* [Task objective] Leave out the pictures and output exactly the lines below from the one with "assigning the result" down to the one with "pagine in memoria. L’ hit ratio ( [84, 57]", both of them included.

* [Data for processing]
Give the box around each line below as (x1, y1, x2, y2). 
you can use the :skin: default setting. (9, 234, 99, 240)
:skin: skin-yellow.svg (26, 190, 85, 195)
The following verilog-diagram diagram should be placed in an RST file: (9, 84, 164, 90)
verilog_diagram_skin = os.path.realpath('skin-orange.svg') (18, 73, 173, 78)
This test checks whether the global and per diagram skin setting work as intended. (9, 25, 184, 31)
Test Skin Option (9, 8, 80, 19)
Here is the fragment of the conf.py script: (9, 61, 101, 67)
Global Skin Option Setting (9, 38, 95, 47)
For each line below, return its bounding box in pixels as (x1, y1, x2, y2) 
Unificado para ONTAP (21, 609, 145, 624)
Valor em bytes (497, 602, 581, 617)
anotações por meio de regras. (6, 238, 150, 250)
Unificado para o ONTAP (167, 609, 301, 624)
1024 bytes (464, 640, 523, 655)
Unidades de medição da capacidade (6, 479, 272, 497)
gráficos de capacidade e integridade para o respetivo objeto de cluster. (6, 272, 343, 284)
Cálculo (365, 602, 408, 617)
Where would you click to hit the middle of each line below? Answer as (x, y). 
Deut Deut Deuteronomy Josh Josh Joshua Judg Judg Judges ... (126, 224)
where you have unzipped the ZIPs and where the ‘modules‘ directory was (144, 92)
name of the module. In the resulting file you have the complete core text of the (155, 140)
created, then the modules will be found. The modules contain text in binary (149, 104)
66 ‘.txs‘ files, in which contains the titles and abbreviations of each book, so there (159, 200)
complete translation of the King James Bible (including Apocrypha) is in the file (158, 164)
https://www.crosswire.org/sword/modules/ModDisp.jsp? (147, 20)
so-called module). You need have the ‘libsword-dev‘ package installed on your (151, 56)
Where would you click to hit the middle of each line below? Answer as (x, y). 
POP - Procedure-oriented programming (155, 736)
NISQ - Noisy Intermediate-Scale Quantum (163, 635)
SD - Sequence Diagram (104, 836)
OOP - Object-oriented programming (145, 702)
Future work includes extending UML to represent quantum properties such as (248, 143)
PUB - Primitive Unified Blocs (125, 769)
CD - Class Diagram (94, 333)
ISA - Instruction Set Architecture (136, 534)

--

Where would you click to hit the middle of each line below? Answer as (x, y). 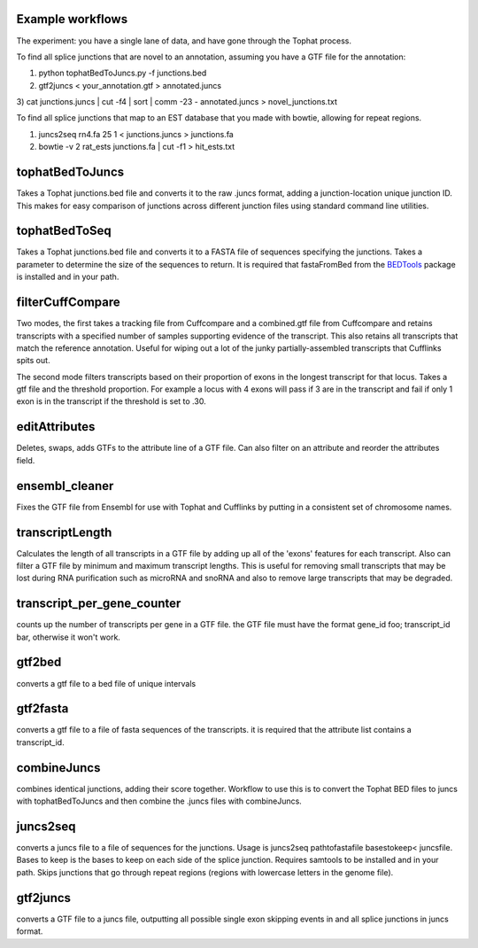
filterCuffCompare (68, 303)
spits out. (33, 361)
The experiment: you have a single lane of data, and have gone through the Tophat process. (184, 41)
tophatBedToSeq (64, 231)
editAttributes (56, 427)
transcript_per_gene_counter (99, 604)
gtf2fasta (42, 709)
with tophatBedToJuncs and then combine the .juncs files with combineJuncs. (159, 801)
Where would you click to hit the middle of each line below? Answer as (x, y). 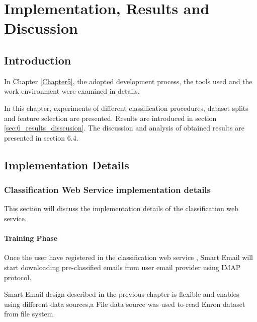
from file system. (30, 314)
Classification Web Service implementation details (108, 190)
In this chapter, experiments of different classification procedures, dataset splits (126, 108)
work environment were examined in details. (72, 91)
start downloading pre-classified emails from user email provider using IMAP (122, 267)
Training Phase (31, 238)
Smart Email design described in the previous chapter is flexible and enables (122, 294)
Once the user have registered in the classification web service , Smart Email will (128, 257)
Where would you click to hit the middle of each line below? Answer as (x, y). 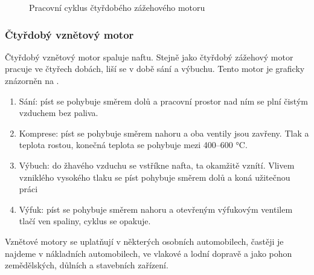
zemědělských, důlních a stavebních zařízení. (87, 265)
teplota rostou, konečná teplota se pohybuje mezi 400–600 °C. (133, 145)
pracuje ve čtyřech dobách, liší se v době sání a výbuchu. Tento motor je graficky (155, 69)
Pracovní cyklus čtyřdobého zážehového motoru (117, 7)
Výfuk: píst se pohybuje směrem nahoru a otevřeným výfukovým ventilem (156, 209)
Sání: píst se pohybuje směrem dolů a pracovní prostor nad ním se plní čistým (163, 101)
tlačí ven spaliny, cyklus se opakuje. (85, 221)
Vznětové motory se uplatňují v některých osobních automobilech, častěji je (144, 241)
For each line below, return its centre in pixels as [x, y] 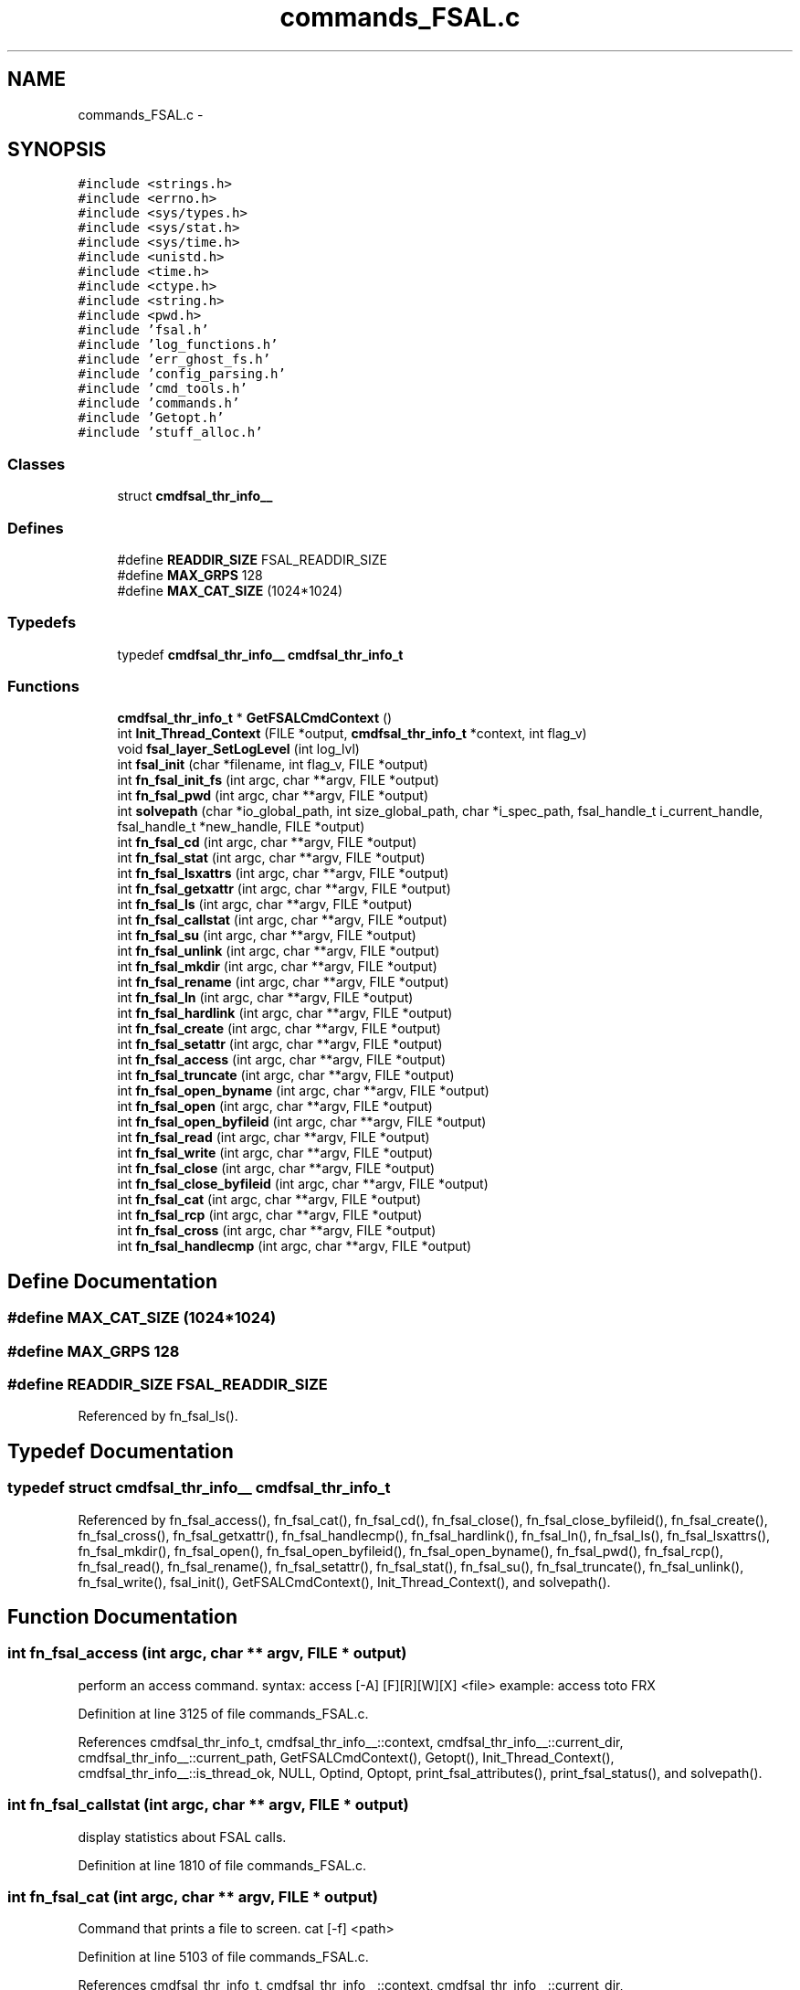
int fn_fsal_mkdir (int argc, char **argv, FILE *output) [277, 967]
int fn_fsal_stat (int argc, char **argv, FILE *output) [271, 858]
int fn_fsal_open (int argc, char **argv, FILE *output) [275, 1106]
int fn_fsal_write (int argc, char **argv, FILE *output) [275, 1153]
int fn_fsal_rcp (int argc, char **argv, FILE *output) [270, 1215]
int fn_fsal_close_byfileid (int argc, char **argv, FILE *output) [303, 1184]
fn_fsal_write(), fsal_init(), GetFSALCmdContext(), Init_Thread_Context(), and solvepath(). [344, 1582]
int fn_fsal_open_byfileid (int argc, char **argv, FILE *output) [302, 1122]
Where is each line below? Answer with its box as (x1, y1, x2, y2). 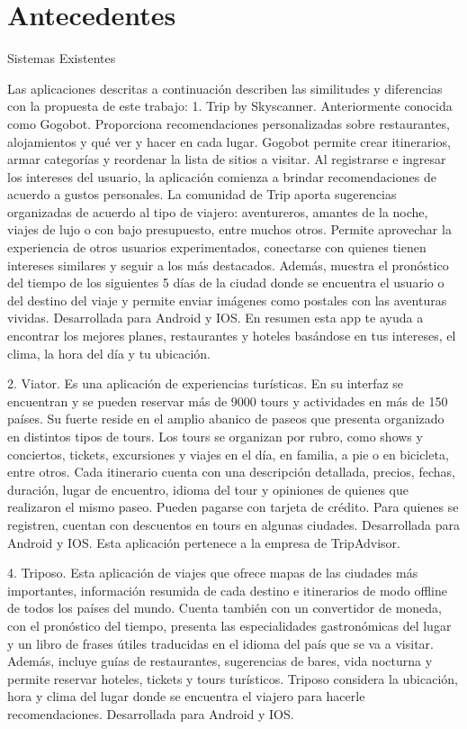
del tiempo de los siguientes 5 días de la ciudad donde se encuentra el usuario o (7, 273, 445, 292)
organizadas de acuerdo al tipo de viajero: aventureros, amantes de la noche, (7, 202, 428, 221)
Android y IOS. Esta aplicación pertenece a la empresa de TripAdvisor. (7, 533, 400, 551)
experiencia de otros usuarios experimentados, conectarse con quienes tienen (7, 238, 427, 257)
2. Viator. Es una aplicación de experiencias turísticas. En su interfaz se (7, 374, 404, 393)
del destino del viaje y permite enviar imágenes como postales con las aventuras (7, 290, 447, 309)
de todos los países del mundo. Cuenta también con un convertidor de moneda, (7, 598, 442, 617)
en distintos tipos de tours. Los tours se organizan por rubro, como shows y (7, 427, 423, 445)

--

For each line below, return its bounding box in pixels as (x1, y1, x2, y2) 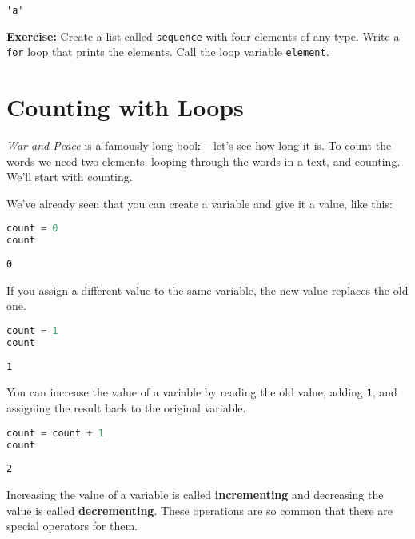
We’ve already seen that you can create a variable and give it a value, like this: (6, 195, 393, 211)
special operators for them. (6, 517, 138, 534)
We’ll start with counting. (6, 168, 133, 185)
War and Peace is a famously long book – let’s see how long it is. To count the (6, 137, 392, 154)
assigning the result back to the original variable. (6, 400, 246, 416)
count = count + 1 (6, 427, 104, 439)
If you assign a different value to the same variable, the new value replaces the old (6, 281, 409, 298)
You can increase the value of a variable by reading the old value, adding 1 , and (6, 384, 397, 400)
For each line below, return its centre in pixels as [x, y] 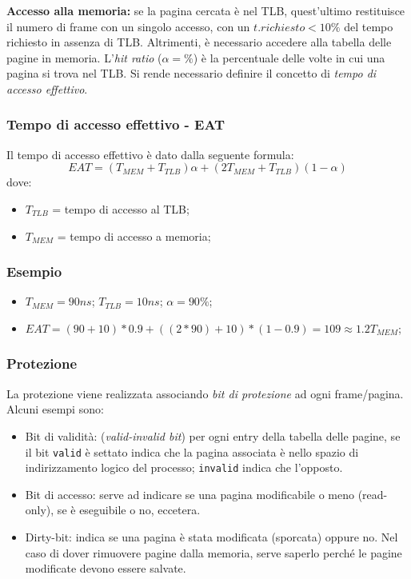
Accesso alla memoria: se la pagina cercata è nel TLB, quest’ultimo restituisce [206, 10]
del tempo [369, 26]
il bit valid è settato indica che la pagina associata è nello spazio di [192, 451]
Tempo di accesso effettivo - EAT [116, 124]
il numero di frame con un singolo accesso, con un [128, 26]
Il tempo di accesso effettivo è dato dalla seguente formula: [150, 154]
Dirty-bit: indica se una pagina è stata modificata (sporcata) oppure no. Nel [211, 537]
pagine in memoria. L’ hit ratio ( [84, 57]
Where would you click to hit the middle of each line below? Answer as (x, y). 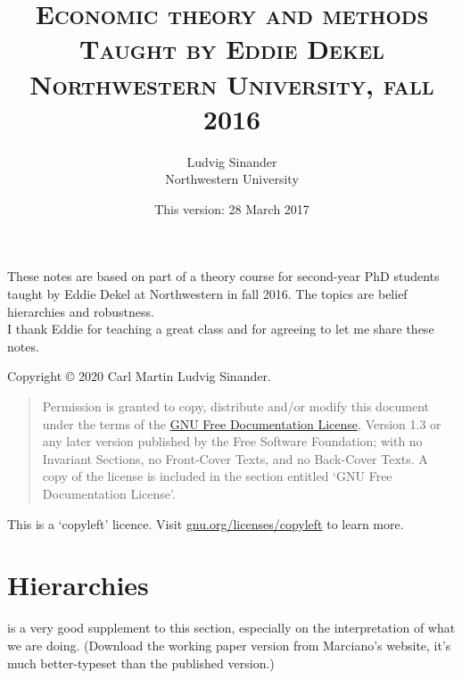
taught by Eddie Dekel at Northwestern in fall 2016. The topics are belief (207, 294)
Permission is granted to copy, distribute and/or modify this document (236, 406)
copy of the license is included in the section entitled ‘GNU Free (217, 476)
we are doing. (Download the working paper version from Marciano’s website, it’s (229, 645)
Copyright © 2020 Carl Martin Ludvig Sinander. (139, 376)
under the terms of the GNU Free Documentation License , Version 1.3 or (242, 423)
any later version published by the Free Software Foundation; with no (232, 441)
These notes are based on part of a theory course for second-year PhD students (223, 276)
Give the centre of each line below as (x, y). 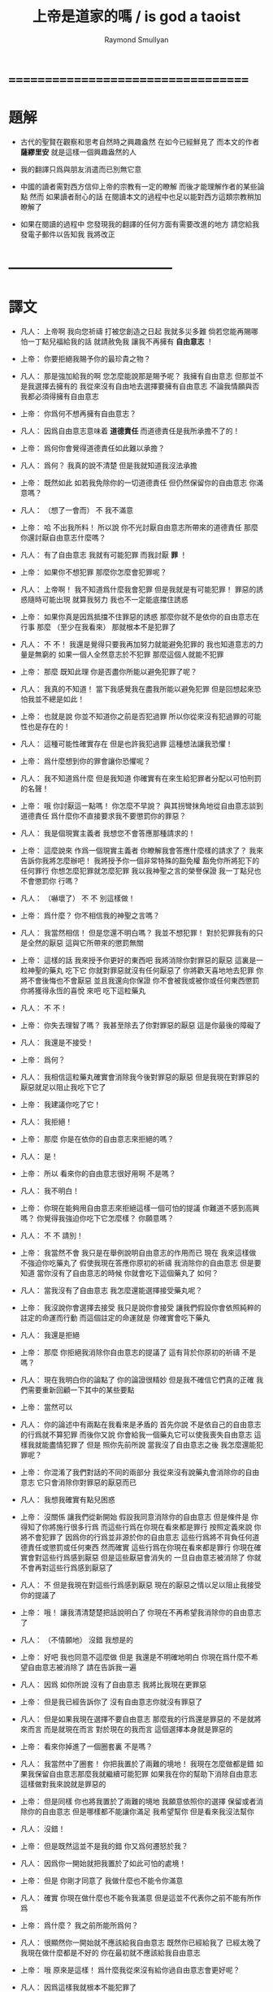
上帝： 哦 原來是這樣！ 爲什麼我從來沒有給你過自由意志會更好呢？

* [Solved problem]
assigning the result back to the original variable. (6, 400, 246, 416)
count = count + 1 (6, 427, 104, 439)
If you assign a different value to the same variable, the new value replaces the old (6, 281, 409, 298)
You can increase the value of a variable by reading the old value, adding 1 , and (6, 384, 397, 400)
For each line below, return its centre in pixels as [x, y] 
Accesso alla memoria: se la pagina cercata è nel TLB, quest’ultimo restituisce [206, 10]
del tempo [369, 26]
il bit valid è settato indica che la pagina associata è nello spazio di [192, 451]
Tempo di accesso effettivo - EAT [116, 124]
il numero di frame con un singolo accesso, con un [128, 26]
Il tempo di accesso effettivo è dato dalla seguente formula: [150, 154]
Dirty-bit: indica se una pagina è stata modificata (sporcata) oppure no. Nel [211, 537]
pagine in memoria. L’ hit ratio ( [84, 57]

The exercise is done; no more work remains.